- Born: 12 December 1962
- Died: 11 August 2025 (aged 62)
- Citizenship: Ugandan
- Education: Makerere International Institute of Environmental and Practical Skills; Makerere University;
- Occupation: Environmentalist
- Known for: Founding director of the National Association of Professional Environmentalists

= Frank Muramuzi =

Ugandan environmentalist

Frank Muramuzi (12 December 1962 – 11 August 2025) was a Ugandan environmentalist who served as the founding director of the National Association of Professional Environmentalists (NAPE).

He died on 11 August 2025 and is buried at his ancestral home in Mbarara.

== Education ==
Muramuzi earned his bachelor's degree in environmental education from Makerere International Institute of Environmental and Practical Skills and a diploma in adult education from Makerere University.

== Career ==
Muramuzi was one of the founding members of the African Rivers Network (ARN) and served as the East African coordinator for the Oil Watch Network, which mobilized at the Albertine Rift when Uganda began active oil extraction in 2006.
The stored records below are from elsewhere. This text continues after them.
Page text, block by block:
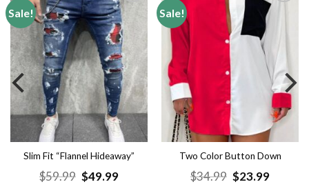
Sale!
Add to
wishlist
Slim Fit “Flannel Hideaway”
(2Y Premium Jeans)
$59.99 Original
$49.99Current
Sale!
Add to
wishlist
Two Color Button Down
$34.99 Original
$23.99
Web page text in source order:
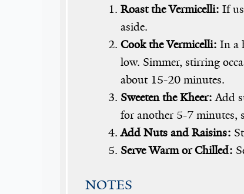
Roast the Vermicelli: If
aside.
Cook the Vermicelli: In a
low. Simmer, stirring
about 15-20 minutes.
Sweeten the Kheer: Add
for another 5-7 minutes,
Add Nuts and Raisins:
Serve Warm or Chilled:
NOTES
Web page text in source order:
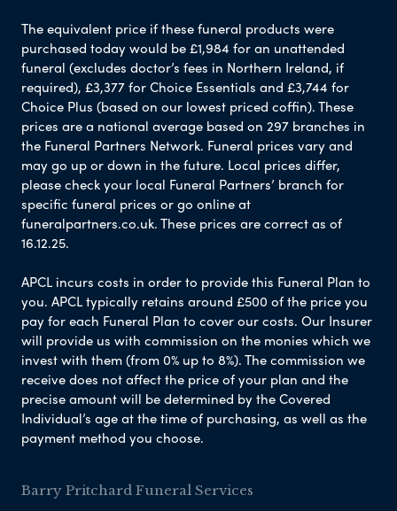
The equivalent price if these funeral products were
purchased today would be £1,984 for an unattended
funeral (excludes doctor’s fees in Northern Ireland, if
required), £3,377 for Choice Essentials and £3,744 for
Choice Plus (based on our lowest priced coffin). These
prices are a national average based on 297 branches in
the Funeral Partners Network. Funeral prices vary and
may go up or down in the future. Local prices differ,
please check your local Funeral Partners’ branch for
specific funeral prices or go online at
funeralpartners.co.uk. These prices are correct as of
16.12.25.
APCL incurs costs in order to provide this Funeral Plan to
you. APCL typically retains around £500 of the price you
pay for each Funeral Plan to cover our costs. Our Insurer
will provide us with commission on the monies which we
invest with them (from 0% up to 8%). The commission we
receive does not affect the price of your plan and the
precise amount will be determined by the Covered
Individual’s age at the time of purchasing, as well as the
payment method you choose.
Barry Pritchard Funeral Services
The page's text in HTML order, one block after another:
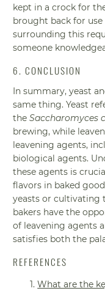
kept in a crock for
brought back for
surrounding this
someone
6. CONCLUSION
In summary, yeast
same thing. Yeast
the Saccharomyces
brewing, while
leavening agents,
biological agents.
these agents is
flavors in baked
yeasts or cultivating
bakers have the
of leavening agents
satisfies both the
REFERENCES
What are the
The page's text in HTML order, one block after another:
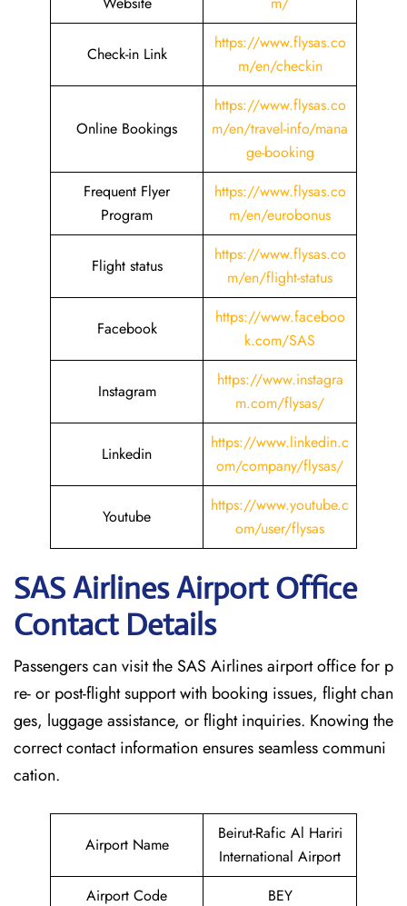
Check-in Link
https://www.flysas.co
m/en/checkin
Online Bookings
https://www.flysas.co
m/en/travel-info/mana
ge-booking
Frequent Flyer
Program
https://www.flysas.co
m/en/eurobonus
Flight status
https://www.flysas.co
m/en/flight-status
Facebook
https://www.faceboo
k.com/SAS
Instagram
https://www.instagra
m.com/flysas/
Linkedin
https://www.linkedin.c
om/company/flysas/
Youtube
https://www.youtube.c
om/user/flysas
SAS Airlines Airport Office
Contact Details
Passengers can visit the SAS Airlines airport office for p
re- or post-flight support with booking issues, flight chan
ges, luggage assistance, or flight inquiries. Knowing the
correct contact information ensures seamless communi
cation.
Airport Name
Beirut-Rafic Al Hariri
International Airport
Airport Code
BEY

He held many roles across various environmental organizations, including co-founding and serving as the chair of membership development for Friends of the Earth, the chairperson of Ugandan chapter of the East African Communities Organizations for the Management of Lake Victoria resources (ECOVIC), board member of the Uganda Coalition for Sustainable Development (UCSD), and member of the Dams and Development Forum (DDP) of United Nations Environment Programme based in Nairobi.

Muramuzi was a vocal advocate of environmental resource management and wetland conservation who frequently pressed the government on environmental policies, including questioning the National Environment Management Authority (NEMA) about the efficiency of the national electronic waste management plan and calling on the government to terminate the business licenses of entities operating in the Ugandan wetlands.

== Achievements and awards ==
Under Muramuzi's leadership, NAPE was awarded a Human Rights award by the Uganda Human Rights Commission (UHRC) in 2013, and the Uganda Responsible Investment (URI) award for Best Environmental Protection Organisation of the Year in 2019.